乔莞不作声,扭过头看着窗外的山水,这里也算是个风景秀丽的地方,就是游客少,一路走来不见半个人影。
而山里的地确实不平坦,平日也无人收拾,一块块的小碎石洒在地上,车轮碾过去,整个车身便发出轻微的颠簸。
一路摇啊晃的,还没开多久,乔莞受不了了。
她脸上胀红,时不时瞥一眼身畔的傅天琅,见他侧脸的线条仍旧冷硬,也不敢主动搭腔,于是便用力夹紧双腿,缩在车门上,小屁股坐不住似的扭来扭去。
紧紧咬着牙根,她默默算起去度假村的路程。
再忍忍……再忍忍……
“砰”的一声,车子又颠了下。
乔莞囧,额上开始冒汗……
这时,车子猛的在一片小树前停下,乔莞一愣,扭头看他。
“我马上就好。”没再多话,她推开车门往下跳,三步并作两步的朝林子里跑,可没跑出两步,又听到身后“砰”的关门声。

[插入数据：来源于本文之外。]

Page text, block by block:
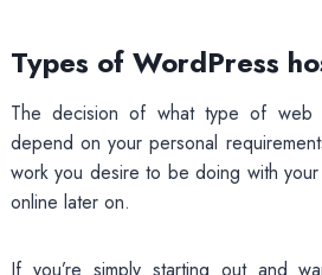
Types of WordPress
The decision of what type of web
depend on your personal
work you desire to be doing with
online later on.
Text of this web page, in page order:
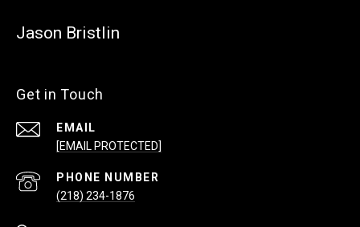
Jason Bristlin
Get in Touch
EMAIL
[EMAIL PROTECTED]
PHONE NUMBER
(218) 234-1876
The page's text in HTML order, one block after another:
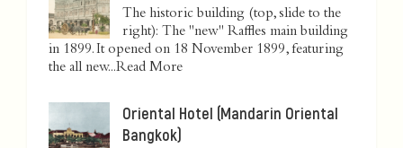
The historic building (top, slide to the
right): The "new" Raffles main building
in 1899. It opened on 18 November 1899, featuring
the all new...Read More
Oriental Hotel (Mandarin Oriental
Bangkok)
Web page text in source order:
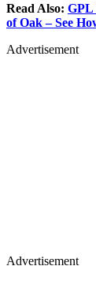
Read Also: GPL
of Oak – See
Advertisement
Advertisement
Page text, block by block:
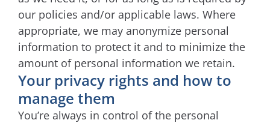
our policies and/or applicable laws. Where
appropriate, we may anonymize personal
information to protect it and to minimize the
amount of personal information we retain.
Your privacy rights and how to
manage them
You’re always in control of the personal
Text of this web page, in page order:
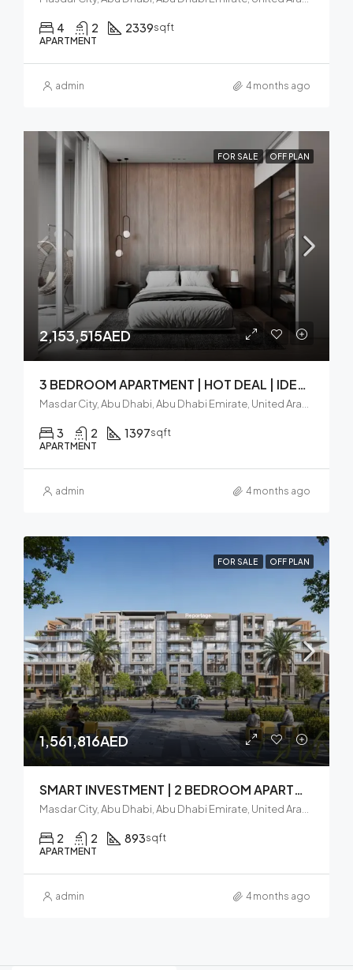
4 2 2339sqft
APARTMENT
admin 4 months ago
FOR SALE OFF PLAN
2,153,515AED
3 BEDROOM APARTMENT | HOT DEAL | IDEAL LOCATION
3 2 1397sqft
APARTMENT
admin 4 months ago
FOR SALE OFF PLAN
1,561,816AED
SMART INVESTMENT | 2 BEDROOM APARTMENT | BALCONY
2 2 893sqft
APARTMENT
admin 4 months ago
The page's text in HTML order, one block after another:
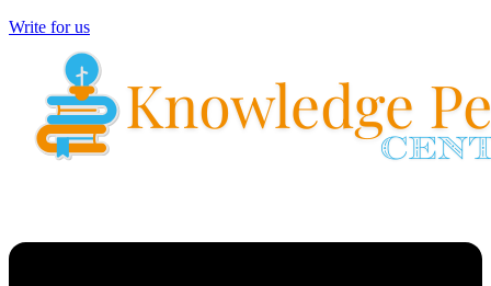
Write for us
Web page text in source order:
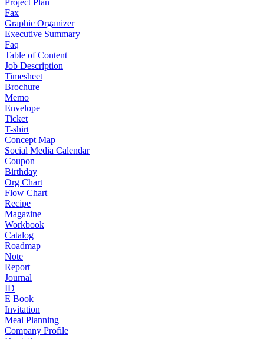
Project Plan
Fax
Graphic Organizer
Executive Summary
Faq
Table of Content
Job Description
Timesheet
Brochure
Memo
Envelope
Ticket
T-shirt
Concept Map
Social Media Calendar
Coupon
Birthday
Org Chart
Flow Chart
Recipe
Magazine
Workbook
Catalog
Roadmap
Note
Report
Journal
ID
E Book
Invitation
Meal Planning
Company Profile
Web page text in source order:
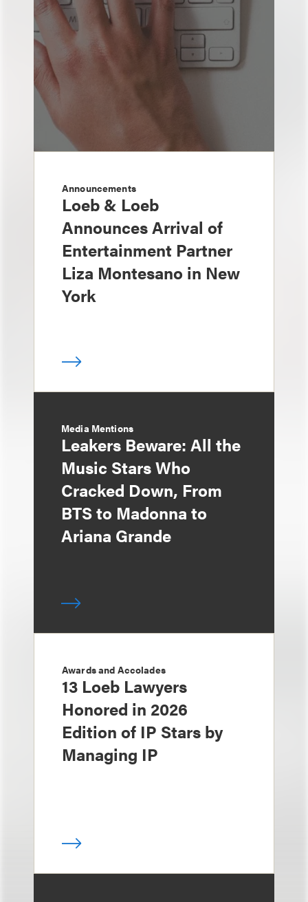
Announcements
Loeb & Loeb
Announces Arrival of
Entertainment Partner
Liza Montesano in New
York
Media Mentions
Leakers Beware: All the
Music Stars Who
Cracked Down, From
BTS to Madonna to
Ariana Grande
Awards and Accolades
13 Loeb Lawyers
Honored in 2026
Edition of IP Stars by
Managing IP

乔莞诧异的回头,恰恰好迎上傅天琅那道深邃得吓人的眼眸。
她愣了下,心想他也要上厕所?
见他不动声色,乔莞就没再细想,踩着一地的碎石子,找到了一个隐蔽的小土堆。
刚要脱裤子,回头的瞬间又撞上傅天琅那张面无表情的脸。
他直勾勾的盯着她,好像怕她跑了似的,一直不远不近的跟在她身后。
乔莞有些尴尬,小声的说:“我要上厕所。”
他静伫原地,闻言便默不吭声的转过身。
身后的女孩似乎犹豫了一下,随后便传来布料相互摩擦的声音。
没多时,一道悉悉索索的流水声飘入耳际,傅天琅听到后,虽然不动声色,心底却起了波澜。